Swirrl / ook

Structural search engine
https://search-prototype.gss-data.org.uk/
Eclipse Public License 1.0
6 stars 0 forks source link

Show more dataset info #18

Closed kiramclean closed 3 years ago

kiramclean commented 3 years ago

Right now selecting some codes just fetches the dataset id and the count of observations that match. We should also fetch the labels, descriptions, or whatever other information is relevant. Also generate the right urls so the "View data" buttons actually link to PMD.

Robsteranium commented 3 years ago

I think we need at least:

@benjystanton was wondering about publication date too. Indeed something like "latest reference period" (i.e. date of last observation) might be really useful for comparison (which is most up-to-date?).
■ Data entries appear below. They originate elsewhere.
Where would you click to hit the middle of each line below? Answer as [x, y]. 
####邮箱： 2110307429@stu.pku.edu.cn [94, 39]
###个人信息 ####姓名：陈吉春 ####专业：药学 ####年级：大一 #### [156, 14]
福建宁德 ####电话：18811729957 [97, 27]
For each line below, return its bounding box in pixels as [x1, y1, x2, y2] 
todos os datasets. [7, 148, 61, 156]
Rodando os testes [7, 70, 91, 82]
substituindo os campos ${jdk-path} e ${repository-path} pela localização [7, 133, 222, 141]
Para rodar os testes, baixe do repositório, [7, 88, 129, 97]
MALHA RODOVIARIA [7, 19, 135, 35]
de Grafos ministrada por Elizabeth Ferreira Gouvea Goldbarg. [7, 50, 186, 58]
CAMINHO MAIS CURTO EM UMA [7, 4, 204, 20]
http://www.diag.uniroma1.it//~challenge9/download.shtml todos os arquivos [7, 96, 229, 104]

We can possibly wait for the coverage metadata.

benjystanton commented 3 years ago

Yeah I think publication date is really useful. Users need to know "is this the latest data?" so we often need a few bits of information to help understand that. E.g. If something was published 11 months ago but it's only published annually then it's still the latest data. So anything we can to help them answer this question would be great.
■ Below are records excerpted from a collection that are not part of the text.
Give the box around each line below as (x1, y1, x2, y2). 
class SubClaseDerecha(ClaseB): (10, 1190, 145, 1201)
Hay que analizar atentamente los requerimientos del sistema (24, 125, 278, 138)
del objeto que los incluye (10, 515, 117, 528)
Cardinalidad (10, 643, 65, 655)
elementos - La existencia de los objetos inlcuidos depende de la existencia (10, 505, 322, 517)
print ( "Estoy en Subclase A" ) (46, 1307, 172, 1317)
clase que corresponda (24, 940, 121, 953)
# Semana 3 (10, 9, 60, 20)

Robsteranium commented 3 years ago

We've since added description and today I've added publisher label and altlabel (typically has the acronym).
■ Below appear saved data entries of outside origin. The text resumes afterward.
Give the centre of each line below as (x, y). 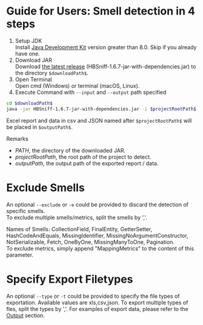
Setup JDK (28, 41)
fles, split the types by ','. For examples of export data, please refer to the (98, 309)
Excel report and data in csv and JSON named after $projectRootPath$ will (99, 120)
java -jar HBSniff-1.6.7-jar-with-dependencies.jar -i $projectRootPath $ (101, 109)
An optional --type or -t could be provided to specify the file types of (93, 296)
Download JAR (34, 60)
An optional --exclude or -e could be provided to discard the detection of (98, 205)
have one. (28, 53)

Robsteranium commented 3 years ago

The question "is this the latest data?" is tricky to answer!

  1. Upstream publication lags behind reality - i.e. it can take more than a year to collect, analyse and publish data - indeed you can't get data about a whole year until it's over!
  2. Some publications lag further behind than others - ONS trade data is derived from HMRC data so it necessarily lags further behind.
  3. The cubes on IDP lag behind publications - because it takes some time to write and check the transformation.
  4. The OOK index lags behind IDP - because we have to run this manually at the moment (until we implement #17).

We should aim to show the publication-dates and observation-ref-dates side-by-side. We can reveal this once the upstream dataset tracking (https://github.com/Swirrl/cogs-issues/issues/35) and coverage metadata (https://github.com/Swirrl/cogs-issues/issues/92) are loaded.

This will be really useful for OOK as we can show how robustness comes at the expense of recency - a key dataset-choosing criterion.

We could load the metadata showing when the cubes were modified on IDP but I think it would be misleading (just because the cube was re-loaded, it doesn't follow that the data itself was any newer).

I suggest we leave this issue open until those upstream ones are resolved.

kiramclean commented 3 years ago

Publisher is now shown in the dataset results table since https://github.com/Swirrl/ook/commit/962f0875d27ecc75ccca09244ac11dc109f0eb9c and the links to PMD work now, so I'm going to close this in favour of #61 since the original problems this issue describes are fixed now and the remaining things we'd like to add depend on upstream issues being resolved first.